= Improvised nuclear device =

Theoretical illicit nuclear weapon

An Improvised nuclear device (IND) is a theoretical illicit nuclear weapon bought, stolen, or otherwise originating from a nuclear state, or a weapon fabricated by a terrorist group from illegally obtained fissile nuclear weapons material that produces a nuclear explosion. An IND could be bought, or it could be built from the components of a stolen weapon or from scratch using nuclear material (plutonium or highly enriched uranium). A successful detonation would result in catastrophic loss of life, destruction of infrastructure, and nuclear contamination of a very large area.

== Types ==
One type of an improvised nuclear device [IND] attack could be conducted by terrorists with radiological materials using a radiological dispersal device (RDD), or so-called “dirty bomb.” An RDD causes no nuclear explosion but instead uses chemical explosive to spread harmful radioactivity. It could cause severe economic disruption and panic in an urban area, without causing large numbers of fatalities. Due to their common use in industry, agriculture, and medicine, these materials would be easier for terrorists to obtain.

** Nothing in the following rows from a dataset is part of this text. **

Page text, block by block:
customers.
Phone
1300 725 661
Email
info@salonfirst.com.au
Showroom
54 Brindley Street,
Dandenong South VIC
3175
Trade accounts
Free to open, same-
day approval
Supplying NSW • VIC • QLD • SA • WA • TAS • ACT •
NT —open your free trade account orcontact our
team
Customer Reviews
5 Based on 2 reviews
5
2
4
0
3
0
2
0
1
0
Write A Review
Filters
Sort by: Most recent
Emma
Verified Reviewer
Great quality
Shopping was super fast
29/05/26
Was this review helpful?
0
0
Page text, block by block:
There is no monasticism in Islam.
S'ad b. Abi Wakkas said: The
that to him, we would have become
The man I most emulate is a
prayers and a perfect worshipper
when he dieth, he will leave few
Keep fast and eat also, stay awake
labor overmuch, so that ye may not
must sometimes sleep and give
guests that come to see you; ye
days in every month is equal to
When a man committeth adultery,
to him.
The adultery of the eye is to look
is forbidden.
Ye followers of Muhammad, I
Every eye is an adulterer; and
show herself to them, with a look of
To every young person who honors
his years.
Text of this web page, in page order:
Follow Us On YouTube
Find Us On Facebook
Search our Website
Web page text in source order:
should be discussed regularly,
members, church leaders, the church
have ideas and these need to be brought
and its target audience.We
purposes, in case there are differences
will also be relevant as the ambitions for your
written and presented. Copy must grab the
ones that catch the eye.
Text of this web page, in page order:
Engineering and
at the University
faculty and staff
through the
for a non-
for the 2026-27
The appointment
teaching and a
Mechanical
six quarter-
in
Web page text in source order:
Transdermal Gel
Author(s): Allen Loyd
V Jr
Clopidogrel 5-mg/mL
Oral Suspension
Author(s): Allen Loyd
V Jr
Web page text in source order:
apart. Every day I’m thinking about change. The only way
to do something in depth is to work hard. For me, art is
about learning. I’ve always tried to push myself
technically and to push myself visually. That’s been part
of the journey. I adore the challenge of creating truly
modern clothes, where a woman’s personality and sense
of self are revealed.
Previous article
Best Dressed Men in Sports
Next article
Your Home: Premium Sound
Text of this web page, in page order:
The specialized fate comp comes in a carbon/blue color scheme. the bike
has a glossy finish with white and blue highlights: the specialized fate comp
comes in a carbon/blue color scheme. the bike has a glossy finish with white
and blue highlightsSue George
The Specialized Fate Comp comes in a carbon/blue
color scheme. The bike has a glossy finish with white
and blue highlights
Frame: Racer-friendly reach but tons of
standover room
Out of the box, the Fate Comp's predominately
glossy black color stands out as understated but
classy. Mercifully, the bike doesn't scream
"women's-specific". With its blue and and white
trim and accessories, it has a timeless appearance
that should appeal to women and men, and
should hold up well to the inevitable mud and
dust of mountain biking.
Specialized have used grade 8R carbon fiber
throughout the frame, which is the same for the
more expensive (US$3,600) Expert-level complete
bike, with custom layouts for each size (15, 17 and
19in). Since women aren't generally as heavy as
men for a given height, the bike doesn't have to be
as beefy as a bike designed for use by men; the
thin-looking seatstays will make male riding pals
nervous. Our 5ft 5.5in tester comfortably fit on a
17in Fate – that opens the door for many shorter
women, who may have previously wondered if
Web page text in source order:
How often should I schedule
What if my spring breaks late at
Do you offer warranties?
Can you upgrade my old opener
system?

== Design considerations ==

An IND when built from scratch would most likely be of gun-type, which is fairly easy to design and manufacture (however, requiring highly enriched uranium).

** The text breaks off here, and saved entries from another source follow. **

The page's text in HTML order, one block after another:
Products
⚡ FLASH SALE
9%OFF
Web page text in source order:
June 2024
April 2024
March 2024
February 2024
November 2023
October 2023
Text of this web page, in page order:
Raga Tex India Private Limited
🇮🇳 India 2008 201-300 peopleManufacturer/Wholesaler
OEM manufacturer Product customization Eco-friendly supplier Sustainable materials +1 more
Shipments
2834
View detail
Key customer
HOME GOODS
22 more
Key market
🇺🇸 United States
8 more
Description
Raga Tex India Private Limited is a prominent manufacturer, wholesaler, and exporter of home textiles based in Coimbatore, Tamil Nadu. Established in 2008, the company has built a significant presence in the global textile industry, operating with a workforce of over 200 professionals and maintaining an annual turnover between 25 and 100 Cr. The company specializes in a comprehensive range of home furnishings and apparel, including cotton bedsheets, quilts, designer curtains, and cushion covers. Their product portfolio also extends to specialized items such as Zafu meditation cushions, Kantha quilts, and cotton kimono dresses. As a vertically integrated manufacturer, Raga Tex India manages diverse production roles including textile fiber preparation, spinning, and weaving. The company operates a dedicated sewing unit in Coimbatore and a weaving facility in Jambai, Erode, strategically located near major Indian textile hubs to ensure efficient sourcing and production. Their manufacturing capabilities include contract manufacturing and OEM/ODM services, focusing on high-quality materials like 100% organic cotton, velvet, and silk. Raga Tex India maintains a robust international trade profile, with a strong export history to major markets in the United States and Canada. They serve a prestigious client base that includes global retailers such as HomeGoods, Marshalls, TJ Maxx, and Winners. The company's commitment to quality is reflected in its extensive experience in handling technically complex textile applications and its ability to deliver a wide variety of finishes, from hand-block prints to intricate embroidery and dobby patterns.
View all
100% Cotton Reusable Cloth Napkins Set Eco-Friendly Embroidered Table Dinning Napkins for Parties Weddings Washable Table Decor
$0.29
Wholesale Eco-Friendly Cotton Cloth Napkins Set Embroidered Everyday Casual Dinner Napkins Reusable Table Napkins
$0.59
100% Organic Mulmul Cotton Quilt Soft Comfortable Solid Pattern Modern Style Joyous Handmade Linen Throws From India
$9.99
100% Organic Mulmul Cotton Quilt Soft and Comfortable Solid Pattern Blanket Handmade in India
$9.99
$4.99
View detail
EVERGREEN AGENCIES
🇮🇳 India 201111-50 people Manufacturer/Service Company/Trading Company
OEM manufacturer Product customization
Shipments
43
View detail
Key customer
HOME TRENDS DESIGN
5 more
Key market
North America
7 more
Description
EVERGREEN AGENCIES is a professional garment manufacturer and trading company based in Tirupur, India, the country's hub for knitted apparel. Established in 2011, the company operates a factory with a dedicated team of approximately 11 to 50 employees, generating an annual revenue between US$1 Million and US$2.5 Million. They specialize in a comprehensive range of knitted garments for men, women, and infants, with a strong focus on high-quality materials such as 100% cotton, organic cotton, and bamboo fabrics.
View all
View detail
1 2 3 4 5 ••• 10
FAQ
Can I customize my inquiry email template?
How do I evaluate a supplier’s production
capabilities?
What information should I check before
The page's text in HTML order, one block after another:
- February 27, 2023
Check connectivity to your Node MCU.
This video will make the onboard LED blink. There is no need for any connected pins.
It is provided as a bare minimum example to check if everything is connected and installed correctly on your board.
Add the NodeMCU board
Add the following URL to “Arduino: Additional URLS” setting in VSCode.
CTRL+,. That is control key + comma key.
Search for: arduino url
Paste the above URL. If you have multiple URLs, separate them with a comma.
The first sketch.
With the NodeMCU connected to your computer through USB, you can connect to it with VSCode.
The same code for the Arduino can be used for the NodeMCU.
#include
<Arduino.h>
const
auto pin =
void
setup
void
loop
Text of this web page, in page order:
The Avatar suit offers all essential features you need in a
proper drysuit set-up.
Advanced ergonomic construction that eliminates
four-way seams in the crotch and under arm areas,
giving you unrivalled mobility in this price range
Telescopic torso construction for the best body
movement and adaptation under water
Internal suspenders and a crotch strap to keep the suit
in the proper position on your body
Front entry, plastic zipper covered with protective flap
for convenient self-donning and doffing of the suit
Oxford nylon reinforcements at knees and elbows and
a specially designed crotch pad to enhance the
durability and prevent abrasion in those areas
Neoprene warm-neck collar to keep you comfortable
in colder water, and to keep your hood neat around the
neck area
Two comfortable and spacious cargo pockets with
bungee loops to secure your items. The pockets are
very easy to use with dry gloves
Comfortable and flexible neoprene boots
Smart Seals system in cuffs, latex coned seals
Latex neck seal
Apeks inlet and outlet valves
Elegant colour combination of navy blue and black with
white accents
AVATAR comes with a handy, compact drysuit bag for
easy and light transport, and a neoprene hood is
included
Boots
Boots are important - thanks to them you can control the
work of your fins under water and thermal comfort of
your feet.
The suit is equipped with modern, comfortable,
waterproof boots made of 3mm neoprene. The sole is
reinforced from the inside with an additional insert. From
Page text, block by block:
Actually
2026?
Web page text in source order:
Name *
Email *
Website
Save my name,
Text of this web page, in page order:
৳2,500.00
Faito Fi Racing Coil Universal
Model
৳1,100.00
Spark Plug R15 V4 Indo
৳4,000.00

Improvised nuclear devices are likely to cause more nuclear fallout because of incomplete fission – due to overengineering the pit (making it heavier to ensure fission occurs at least in part of it); using the gun-type design; or as a result of a fizzle (yield lower than planned due to engineering/manufacturing errors) – and are likely to be exploded at ground level rather than at an altitude, which causes ground materials to be irradiated and drawn up into the mushroom cloud.